Click-through, open, and click-to-open rates are all valuable ways to measure how your audience is engaging with internal communications, but diversifying the metrics you use can offer a more complete picture of what’s happening across the organization.

  • Why it matters: Developing more nuanced metrics will both help you quantitatively explain the value internal communications are adding to your organization and begin to help you draw a direct line between them and broader engagement and retention goals.

“The first thing that we try to do,” says McKinsey & Company Head of Lifecycle Engagement Joel Willcher, “is think about what's the behavior [we want to encourage] and how would we observe the behavior? If you don't know, it's hard to communicate that in a crisp way. And it's hard to track whether that's happening.”

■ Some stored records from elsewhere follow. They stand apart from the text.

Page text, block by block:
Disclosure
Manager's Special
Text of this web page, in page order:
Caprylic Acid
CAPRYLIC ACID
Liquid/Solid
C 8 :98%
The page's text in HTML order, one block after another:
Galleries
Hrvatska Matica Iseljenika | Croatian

Focus on the problem you’re trying to solve by digging into metrics that speak to both individual contributor views and company-wide sentiments — which means incorporating new tactics to get a full picture.  

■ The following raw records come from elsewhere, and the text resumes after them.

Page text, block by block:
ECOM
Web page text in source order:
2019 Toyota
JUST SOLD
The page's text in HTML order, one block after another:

💡 Four unique topics to track:

  • Employee satisfaction: Zero in on larger, more organization-wide opportunities with annual input. “We really focus on the annual employee health and satisfaction survey. The annual survey tells us how we are contributing to the overall atmosphere of the institution and the health and stickiness of our value proposition,” Joel said. That way, you can tackle the topics employees want to hear about most.
  • Employee emotion: Ask weekly how they’re feeling. It can go a long way in determining if they find their work meaningful. “Our people team does a weekly sentiment survey,” Joel said. “There's an open text box, and we learn a ton about what communications techniques are landing with folks. Because it is weekly, it's easier to recognize patterns.”
  • Employee energy: Employees put more effort into their daily tasks when they are engaged and have a sense of pride in their work. Survey employees with quick one-click polls to see how they are doing during their work week — and be ready to shift priorities or reallocate tasks when employees report burnout. “We spent a lot of time figuring out what kind of question people would appreciate being asked,” Joel said. 
  • Community building: Connections create a sense of belonging, which plays a large role in employee retention, or what Joel calls “employee stickiness.” By creating a true culture and community at your organization, employees are more likely to feel — and stay — aligned around the messages you send. Look at how many attend happy hours, what teams plan bonding events, and how colleagues are communicating with each other to get a general sense of how strong your community is. 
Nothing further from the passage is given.